Stored records
- - -

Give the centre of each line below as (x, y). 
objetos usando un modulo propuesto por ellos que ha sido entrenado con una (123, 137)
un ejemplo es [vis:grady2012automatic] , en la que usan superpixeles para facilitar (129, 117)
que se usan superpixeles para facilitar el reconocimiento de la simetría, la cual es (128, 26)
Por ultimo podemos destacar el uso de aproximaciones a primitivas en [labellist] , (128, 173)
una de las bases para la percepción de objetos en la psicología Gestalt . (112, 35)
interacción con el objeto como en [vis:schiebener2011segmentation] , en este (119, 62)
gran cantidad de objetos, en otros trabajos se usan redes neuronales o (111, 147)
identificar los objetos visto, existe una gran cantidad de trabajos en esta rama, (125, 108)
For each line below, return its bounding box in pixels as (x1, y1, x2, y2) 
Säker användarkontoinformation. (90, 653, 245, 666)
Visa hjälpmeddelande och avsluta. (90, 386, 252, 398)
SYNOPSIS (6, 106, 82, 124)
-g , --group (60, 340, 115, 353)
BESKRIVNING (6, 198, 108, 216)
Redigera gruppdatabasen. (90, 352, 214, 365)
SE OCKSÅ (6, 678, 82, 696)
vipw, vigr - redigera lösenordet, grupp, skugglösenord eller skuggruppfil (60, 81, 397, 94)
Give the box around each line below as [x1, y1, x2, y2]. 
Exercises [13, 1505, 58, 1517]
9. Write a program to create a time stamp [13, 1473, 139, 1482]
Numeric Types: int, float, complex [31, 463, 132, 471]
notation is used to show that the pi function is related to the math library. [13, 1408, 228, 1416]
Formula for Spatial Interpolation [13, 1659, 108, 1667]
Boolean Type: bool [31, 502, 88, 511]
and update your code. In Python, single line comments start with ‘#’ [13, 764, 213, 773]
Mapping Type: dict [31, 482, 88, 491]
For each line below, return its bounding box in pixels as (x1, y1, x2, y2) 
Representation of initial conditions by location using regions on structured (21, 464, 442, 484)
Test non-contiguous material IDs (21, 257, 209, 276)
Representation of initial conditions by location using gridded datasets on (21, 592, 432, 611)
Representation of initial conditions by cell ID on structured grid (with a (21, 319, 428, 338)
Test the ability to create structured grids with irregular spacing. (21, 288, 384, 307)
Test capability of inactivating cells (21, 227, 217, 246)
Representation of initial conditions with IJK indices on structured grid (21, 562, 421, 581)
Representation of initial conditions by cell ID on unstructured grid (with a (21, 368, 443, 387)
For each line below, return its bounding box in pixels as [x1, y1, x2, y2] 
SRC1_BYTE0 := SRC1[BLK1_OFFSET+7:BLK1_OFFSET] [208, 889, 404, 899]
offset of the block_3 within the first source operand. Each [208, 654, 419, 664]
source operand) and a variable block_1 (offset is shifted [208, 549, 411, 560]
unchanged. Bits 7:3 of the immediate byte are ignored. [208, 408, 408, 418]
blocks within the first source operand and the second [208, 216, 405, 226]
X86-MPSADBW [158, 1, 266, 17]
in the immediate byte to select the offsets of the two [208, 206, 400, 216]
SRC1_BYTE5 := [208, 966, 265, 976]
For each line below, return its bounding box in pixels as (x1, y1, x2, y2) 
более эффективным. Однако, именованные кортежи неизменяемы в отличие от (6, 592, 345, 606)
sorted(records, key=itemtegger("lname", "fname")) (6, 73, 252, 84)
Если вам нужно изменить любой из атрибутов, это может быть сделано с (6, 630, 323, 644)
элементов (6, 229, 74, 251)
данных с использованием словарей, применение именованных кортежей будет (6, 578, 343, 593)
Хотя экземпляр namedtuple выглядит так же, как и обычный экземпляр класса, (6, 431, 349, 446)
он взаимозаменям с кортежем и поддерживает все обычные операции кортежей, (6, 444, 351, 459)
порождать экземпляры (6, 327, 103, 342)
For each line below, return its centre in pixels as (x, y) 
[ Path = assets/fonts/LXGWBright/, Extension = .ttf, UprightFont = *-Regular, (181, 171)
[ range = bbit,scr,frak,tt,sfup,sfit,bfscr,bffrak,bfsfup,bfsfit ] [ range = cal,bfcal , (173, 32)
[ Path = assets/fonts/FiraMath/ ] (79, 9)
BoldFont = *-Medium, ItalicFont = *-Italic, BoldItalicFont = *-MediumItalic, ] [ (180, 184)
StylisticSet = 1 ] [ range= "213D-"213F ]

- - -

— Aim of the task —
If a line of the entries above holds the word "Give", count it; report only how many such lines there are.

— Result of the exercise —
2